In the given exercise, the line is described by the equation \( \frac{x}{2} = \frac{y}{3} = \frac{z}{-6} \). These fractions tell us how each coordinate component (\(x\), \(y\), \(z\)) changes in relation to each other.

• The direction ratios for this line are \((2, 3, -6)\).
• This means if \(x\) moves by 2 units, \(y\) changes by 3 units, and \(z\) decreases by 6 units.

Understanding these ratios helps us conceptualize and work with lines in space, allowing us to measure distances and angles effectively.

The perpendicular distance from a point to a plane helps us understand how far a point is vertically from the plane's surface.
We use a specific formula for this distance:\[\frac{|ax_1 + by_1 + cz_1 - d|}{\sqrt{a^2 + b^2 + c^2}}\]This is derived from the equation of the plane \(ax + by + cz = d\). Each component of this formula represents:

• \(a, b, c\): Coefficients from the plane's equation.
• \((x_1, y_1, z_1)\): Coordinates of the point.
• The numerator involves plugging the point's coordinates into the plane equation and taking the absolute value.
• The denominator is the magnitude of the normal vector to the plane.

In this exercise, for the plane \(x - y + z = 5\) and point \((1, -2, 3)\), the distance is found to be \(\frac{1}{\sqrt{3}}\).

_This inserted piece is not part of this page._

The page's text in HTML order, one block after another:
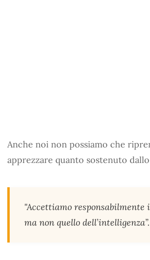
Anche noi non possiamo che
apprezzare quanto sostenuto
"Accettiamo responsabilmente
ma non quello dell’intelligenza”.

This tells us the point is \(\frac{1}{\sqrt{3}}\) units pulled out, perpendicular to the plane.

Vector projection is a way of decomposing one vector along the direction of another.This concept helps us determine how much of one vector lies along another, which is particularly useful in calculating distances parallel to lines.
We use the formula for projection:\[\frac{\text{dot product of vectors}}{\text{magnitude of direction vector}}\]In our exercise, we compute:

• The dot product of the vector \(\frac{1}{\sqrt{3}}(1, -1, 1)\) and direction vector \((2, 3, -6)\).
• The dot product gives \(\frac{-7}{\sqrt{3}}\).

Then divide this result by the magnitude of the direction vector, which is 7, to get the projection length along the line.The final answer is 1, indicating the point's location parallel to the line is 1 unit from the plane.